─── Data to examine

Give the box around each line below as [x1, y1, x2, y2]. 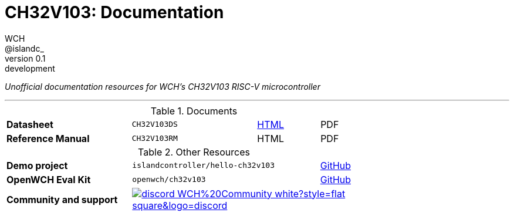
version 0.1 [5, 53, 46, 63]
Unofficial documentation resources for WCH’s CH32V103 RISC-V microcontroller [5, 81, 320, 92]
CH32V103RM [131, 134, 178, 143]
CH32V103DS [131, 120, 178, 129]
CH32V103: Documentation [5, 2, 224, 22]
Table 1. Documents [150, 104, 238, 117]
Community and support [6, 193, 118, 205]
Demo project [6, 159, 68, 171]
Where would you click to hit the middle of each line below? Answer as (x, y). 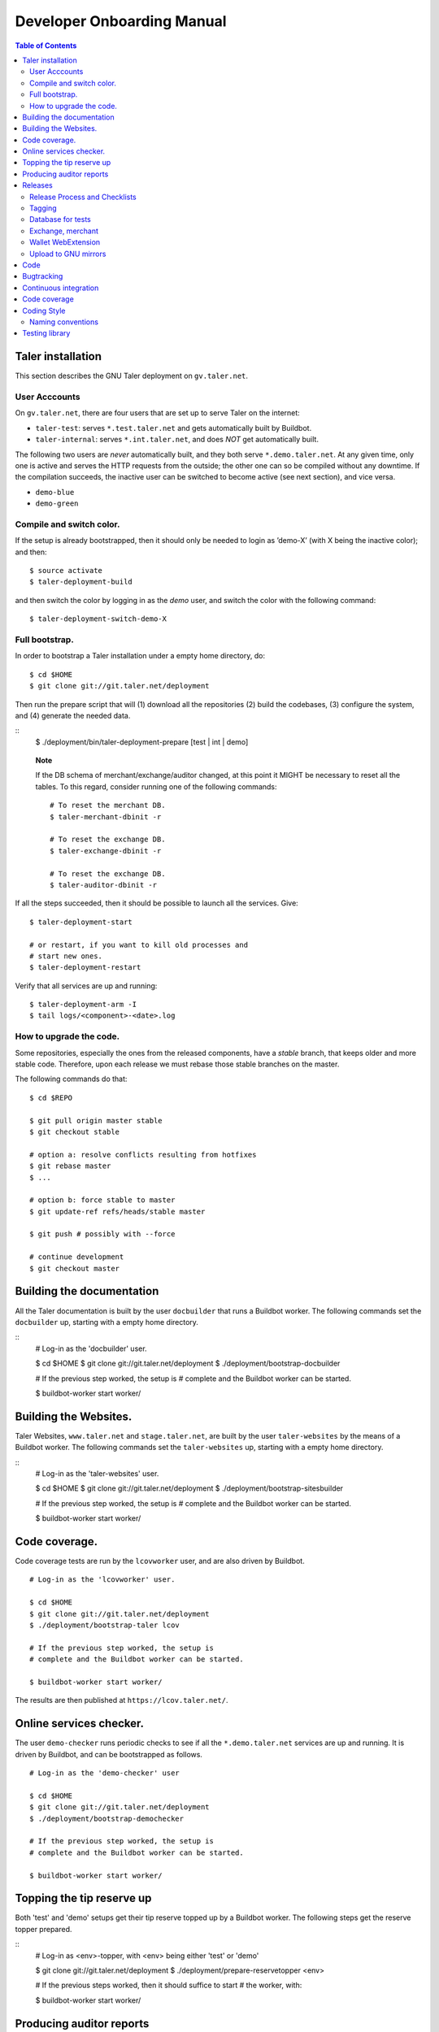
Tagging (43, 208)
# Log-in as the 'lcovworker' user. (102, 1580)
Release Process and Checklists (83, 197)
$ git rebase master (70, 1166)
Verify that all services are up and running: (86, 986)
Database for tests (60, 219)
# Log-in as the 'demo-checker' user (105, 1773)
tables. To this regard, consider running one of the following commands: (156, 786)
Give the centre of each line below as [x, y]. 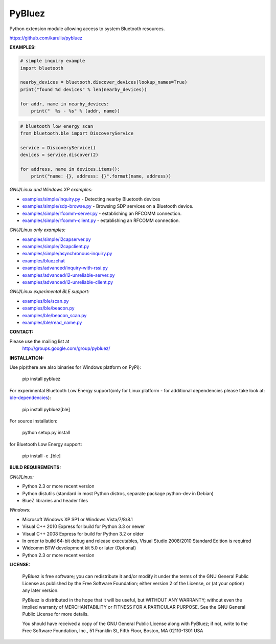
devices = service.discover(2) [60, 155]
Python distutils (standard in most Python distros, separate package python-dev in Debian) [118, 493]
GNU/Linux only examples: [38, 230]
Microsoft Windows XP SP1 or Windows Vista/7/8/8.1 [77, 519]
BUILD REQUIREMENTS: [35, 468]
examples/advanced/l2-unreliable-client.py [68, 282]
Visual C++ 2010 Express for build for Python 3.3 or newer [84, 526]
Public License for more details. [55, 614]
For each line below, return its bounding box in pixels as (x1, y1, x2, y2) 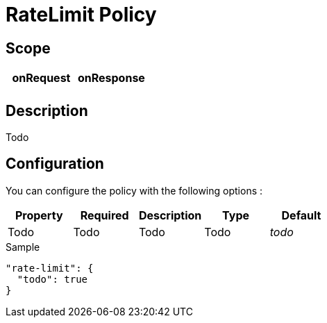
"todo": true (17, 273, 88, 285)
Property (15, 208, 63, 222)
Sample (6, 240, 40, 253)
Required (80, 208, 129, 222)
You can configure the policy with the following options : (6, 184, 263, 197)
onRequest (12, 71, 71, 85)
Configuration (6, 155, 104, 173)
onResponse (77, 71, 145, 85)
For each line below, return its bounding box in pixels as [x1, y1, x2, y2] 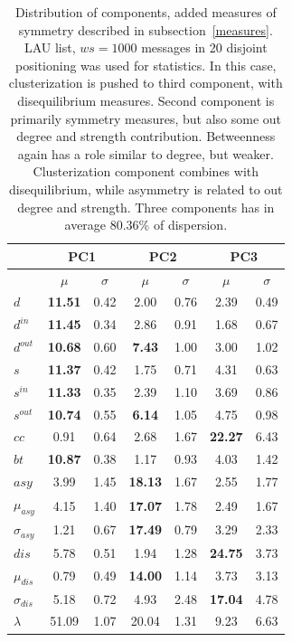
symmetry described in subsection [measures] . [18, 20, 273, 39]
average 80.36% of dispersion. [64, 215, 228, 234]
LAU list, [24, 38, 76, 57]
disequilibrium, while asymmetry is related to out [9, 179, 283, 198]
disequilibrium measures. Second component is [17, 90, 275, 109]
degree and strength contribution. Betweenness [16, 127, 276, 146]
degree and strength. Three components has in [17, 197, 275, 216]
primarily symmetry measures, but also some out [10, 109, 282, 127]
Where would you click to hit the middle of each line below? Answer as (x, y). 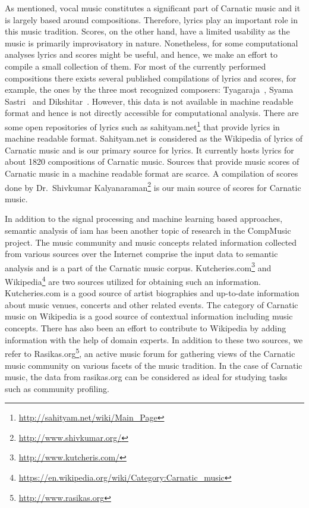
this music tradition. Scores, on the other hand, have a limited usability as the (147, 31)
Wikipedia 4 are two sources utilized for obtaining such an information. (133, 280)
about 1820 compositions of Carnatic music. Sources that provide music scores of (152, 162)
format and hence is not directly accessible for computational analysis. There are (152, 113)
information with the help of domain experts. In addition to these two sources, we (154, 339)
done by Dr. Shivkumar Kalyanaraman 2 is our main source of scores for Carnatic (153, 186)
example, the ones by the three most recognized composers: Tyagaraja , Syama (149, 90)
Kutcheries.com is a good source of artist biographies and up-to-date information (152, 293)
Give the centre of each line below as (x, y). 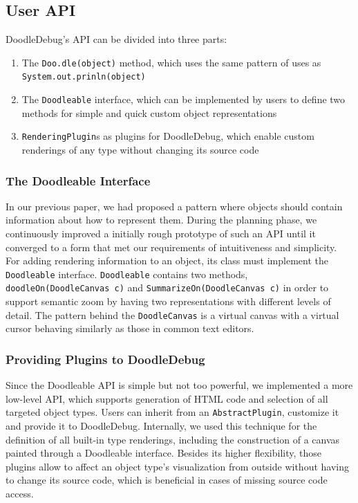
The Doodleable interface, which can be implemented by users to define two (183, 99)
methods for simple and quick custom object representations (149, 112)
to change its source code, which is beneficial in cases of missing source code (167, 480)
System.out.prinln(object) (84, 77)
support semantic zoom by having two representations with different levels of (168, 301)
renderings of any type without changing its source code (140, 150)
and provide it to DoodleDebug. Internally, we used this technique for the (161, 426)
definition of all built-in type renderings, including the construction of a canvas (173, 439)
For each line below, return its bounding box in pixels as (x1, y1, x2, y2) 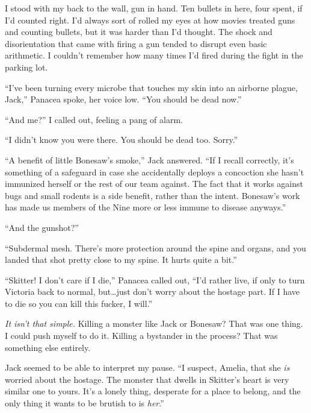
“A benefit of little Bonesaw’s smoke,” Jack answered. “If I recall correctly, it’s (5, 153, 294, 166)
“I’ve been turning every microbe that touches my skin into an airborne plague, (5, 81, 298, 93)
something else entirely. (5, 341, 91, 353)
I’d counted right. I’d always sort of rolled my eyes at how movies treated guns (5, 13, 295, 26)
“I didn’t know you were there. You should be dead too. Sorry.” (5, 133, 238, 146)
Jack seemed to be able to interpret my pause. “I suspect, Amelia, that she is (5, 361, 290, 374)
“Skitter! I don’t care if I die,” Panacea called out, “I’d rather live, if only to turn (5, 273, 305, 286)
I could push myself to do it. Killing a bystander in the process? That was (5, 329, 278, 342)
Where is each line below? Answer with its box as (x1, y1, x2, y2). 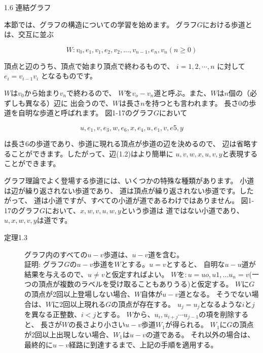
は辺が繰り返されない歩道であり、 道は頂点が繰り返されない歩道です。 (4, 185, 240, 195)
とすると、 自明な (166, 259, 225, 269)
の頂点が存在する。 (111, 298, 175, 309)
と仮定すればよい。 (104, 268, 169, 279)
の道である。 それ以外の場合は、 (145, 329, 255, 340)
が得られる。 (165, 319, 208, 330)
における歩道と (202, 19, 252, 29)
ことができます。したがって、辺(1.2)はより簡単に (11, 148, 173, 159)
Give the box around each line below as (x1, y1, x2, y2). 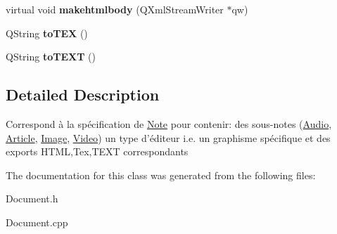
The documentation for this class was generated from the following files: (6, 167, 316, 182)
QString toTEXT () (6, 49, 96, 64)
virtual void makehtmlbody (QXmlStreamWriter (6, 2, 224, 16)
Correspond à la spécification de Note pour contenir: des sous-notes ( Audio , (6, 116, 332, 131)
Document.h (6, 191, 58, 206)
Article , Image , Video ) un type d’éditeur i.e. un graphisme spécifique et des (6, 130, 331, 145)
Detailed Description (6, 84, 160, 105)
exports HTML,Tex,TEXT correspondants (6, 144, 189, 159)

──────
─── Data to examine

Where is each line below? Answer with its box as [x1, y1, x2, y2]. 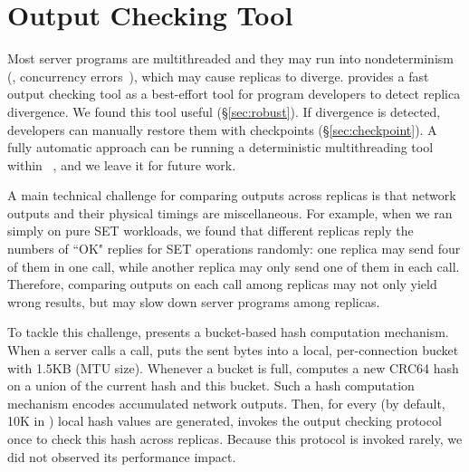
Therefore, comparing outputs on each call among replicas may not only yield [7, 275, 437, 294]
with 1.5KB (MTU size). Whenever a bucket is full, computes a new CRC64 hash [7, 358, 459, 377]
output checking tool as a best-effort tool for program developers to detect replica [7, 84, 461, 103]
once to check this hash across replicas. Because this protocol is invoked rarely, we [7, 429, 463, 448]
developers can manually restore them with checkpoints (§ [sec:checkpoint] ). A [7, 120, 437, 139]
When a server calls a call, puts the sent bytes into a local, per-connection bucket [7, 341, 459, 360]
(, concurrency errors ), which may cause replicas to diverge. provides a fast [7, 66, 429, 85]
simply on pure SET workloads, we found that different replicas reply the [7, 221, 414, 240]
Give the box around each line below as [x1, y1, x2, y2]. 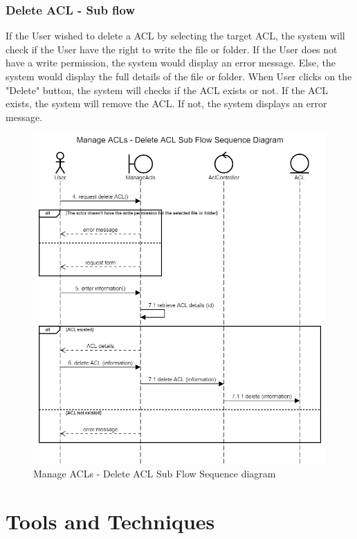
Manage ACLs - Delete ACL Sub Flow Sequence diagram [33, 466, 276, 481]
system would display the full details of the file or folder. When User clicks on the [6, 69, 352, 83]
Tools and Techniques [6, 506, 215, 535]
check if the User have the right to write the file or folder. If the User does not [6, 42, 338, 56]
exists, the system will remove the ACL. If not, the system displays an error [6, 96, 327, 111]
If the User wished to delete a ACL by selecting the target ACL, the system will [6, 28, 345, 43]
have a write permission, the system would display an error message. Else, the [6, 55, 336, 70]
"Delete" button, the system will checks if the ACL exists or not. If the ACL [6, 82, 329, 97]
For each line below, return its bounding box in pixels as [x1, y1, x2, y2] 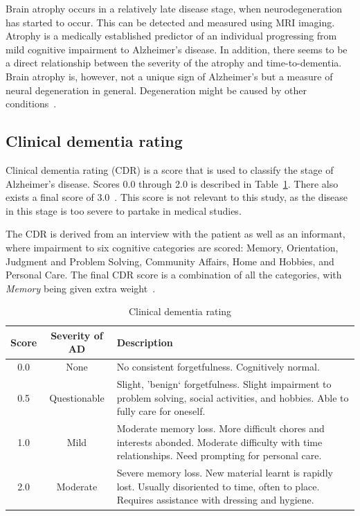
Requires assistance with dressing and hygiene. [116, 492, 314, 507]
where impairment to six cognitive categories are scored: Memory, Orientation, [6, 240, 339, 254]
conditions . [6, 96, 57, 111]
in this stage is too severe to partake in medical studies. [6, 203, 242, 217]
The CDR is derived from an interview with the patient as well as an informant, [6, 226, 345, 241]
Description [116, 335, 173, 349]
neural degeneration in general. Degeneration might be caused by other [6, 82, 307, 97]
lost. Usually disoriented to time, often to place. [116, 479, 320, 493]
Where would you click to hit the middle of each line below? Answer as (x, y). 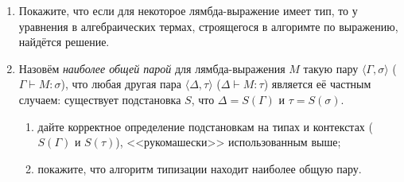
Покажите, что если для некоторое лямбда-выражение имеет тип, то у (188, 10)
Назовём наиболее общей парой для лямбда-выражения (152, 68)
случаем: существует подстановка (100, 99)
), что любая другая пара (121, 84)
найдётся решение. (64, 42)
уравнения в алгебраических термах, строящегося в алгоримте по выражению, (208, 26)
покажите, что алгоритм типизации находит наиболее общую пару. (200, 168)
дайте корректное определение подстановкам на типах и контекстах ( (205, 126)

──────

| Exercise prompt |
Go through the entries and copy every line with "have".

| Finished task |
this music tradition. Scores, on the other hand, have a limited usability as the (147, 31)
check if the User have the right to write the file or folder. If the User does not [6, 42, 338, 56]
have a write permission, the system would display an error message. Else, the [6, 55, 336, 70]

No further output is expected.